I tried the sama5_ksz_dsa_defconfig available with linux-4.9.143. However, it didn't work. Didn't try to figure out what was wrong.

wmoors commented 4 years ago

I haven't looked into the dsa defconfig, but I think it doesn't even create the /dev/ptp0 device, so I don't think that will work for any PTP related setup. :) As far as my colleague (@Letrab) tested, DSA is just good enough for a managed 802.1Q bridge. Nothing PTP or AVB related is supported.

Nevertheless, Microchip taking a better look at the issue is good news!

danglin44 commented 4 years ago

Microchip's internal team said the transmit failure is caused by using 2-step mode.

There is a use_one_step config option in gPTP.cfg. When it is enabled, my EVB syncs with espressobin but not with Biamp TESIRA units.

danglin44 commented 4 years ago

Tried three more AVB devices with EVB. None sync when use_one_step is 1.

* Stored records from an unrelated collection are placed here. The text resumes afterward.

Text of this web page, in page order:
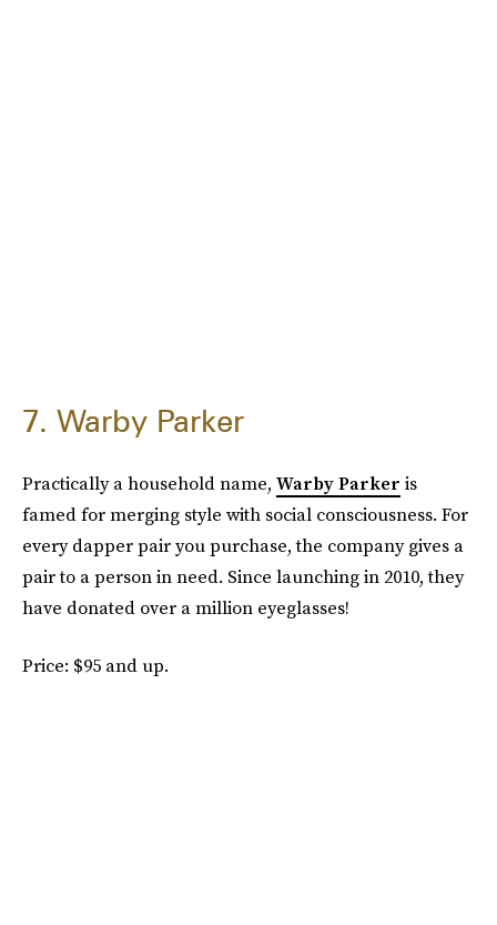
7. Warby Parker
Practically a household name, Warby Parker is
famed for merging style with social consciousness. For
every dapper pair you purchase, the company gives a
pair to a person in need. Since launching in 2010, they
have donated over a million eyeglasses!
Price: $95 and up.
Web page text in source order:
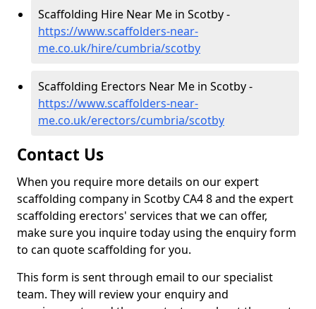
Scaffolding Hire Near Me in Scotby -
https://www.scaffolders-near-
me.co.uk/hire/cumbria/scotby
Scaffolding Erectors Near Me in Scotby -
https://www.scaffolders-near-
me.co.uk/erectors/cumbria/scotby
Contact Us
When you require more details on our expert
scaffolding company in Scotby CA4 8 and the expert
scaffolding erectors' services that we can offer,
make sure you inquire today using the enquiry form
to can quote scaffolding for you.
This form is sent through email to our specialist
team. They will review your enquiry and
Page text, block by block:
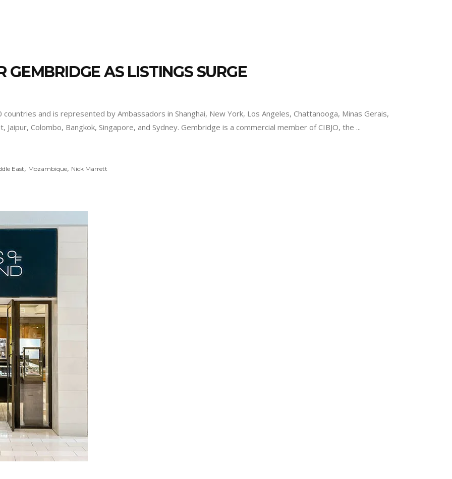
GEMBRIDGE AS LISTINGS SURGE
and is represented by Ambassadors in Shanghai, New York, Los Angeles, Chattanooga, Minas Gerais,
Jaipur, Colombo, Bangkok, Singapore, and Sydney. Gembridge is a commercial member of CIBJO, the
East, Mozambique, Nick Marrett
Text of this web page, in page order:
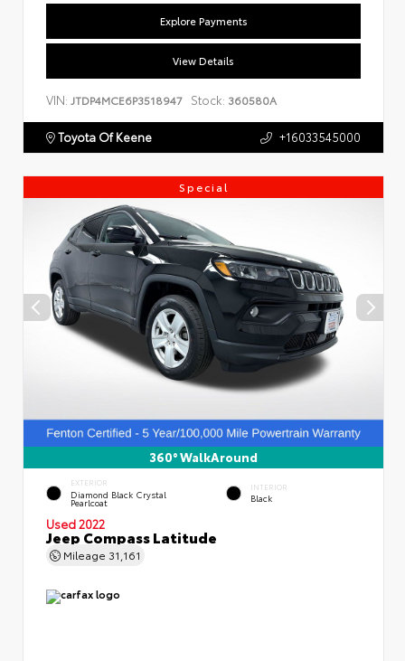
Explore Payments
View Details
VIN: JTDP4MCE6P3518947 Stock: 360580A
Toyota Of Keene +16033545000
Special
360° WalkAround
EXTERIOR
Diamond Black Crystal
Pearlcoat
INTERIOR
Black
Used 2022
Jeep Compass Latitude
Mileage 31,161
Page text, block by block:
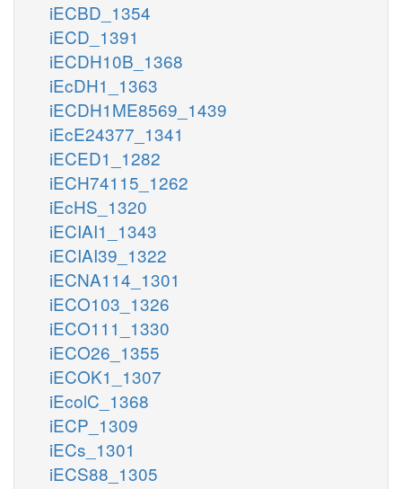
iECBD_1354
iECD_1391
iECDH10B_1368
iEcDH1_1363
iECDH1ME8569_1439
iEcE24377_1341
iECED1_1282
iECH74115_1262
iEcHS_1320
iECIAI1_1343
iECIAI39_1322
iECNA114_1301
iECO103_1326
iECO111_1330
iECO26_1355
iECOK1_1307
iEcolC_1368
iECP_1309
iECs_1301
iECS88_1305
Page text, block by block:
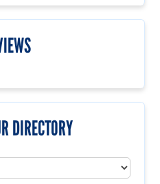
DIRECTORY
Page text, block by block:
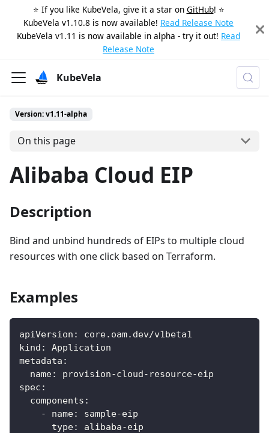
⭐️ If you like KubeVela, give it a star on GitHub! ⭐️
KubeVela v1.10.8 is now available! Read Release Note
KubeVela v1.11 is now available in alpha - try it out! Read
Release Note
KubeVela
Version: v1.11-alpha
On this page
Alibaba Cloud EIP
Description
Bind and unbind hundreds of EIPs to multiple cloud
resources with one click based on Terraform.
Examples
apiVersion :
core.oam.dev/v1beta1
kind :
Application
metadata :
name: provision-cloud- resource-eip
spec :
components :
-
name: sample-eip
type: alibaba-eip
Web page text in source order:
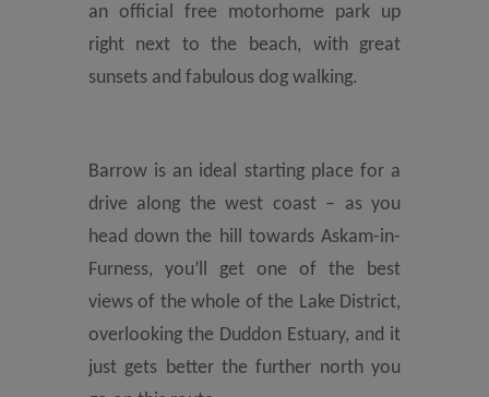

Latest PDelay patch didn't help.

It looks to me like best master clock selection is broken when use_one_step is 1.

danglin44 commented 4 years ago

There is only one place in port.c that uses clock_one_step(). Disabling this hunk breaks espressobin but now Biamp TESIRA sync.

    if (0 && clock_one_step(p->clock)) {
            if (get_hw_version(p->clock) < 2) {
                    rsp->header.reserved2 = ((m->hwts.ts.tv_sec & 3) << 30)
                            | m->hwts.ts.tv_nsec;
                    rsp->header.reserved2 = htonl(rsp->header.reserved2);
            }
            if (get_hw_version(p->clock) >= 2) {
                    p->p2p_sec = m->hwts.ts.tv_sec;
                    p->p2p_nsec = m->hwts.ts.tv_nsec;
            }
    }
danglin44 commented 4 years ago

The conclusion of this saga is that the device is not gPTP compliant and is not recommended for AVB.

Microchip recommends using VSC7513 or VSC7514 for AVB applications.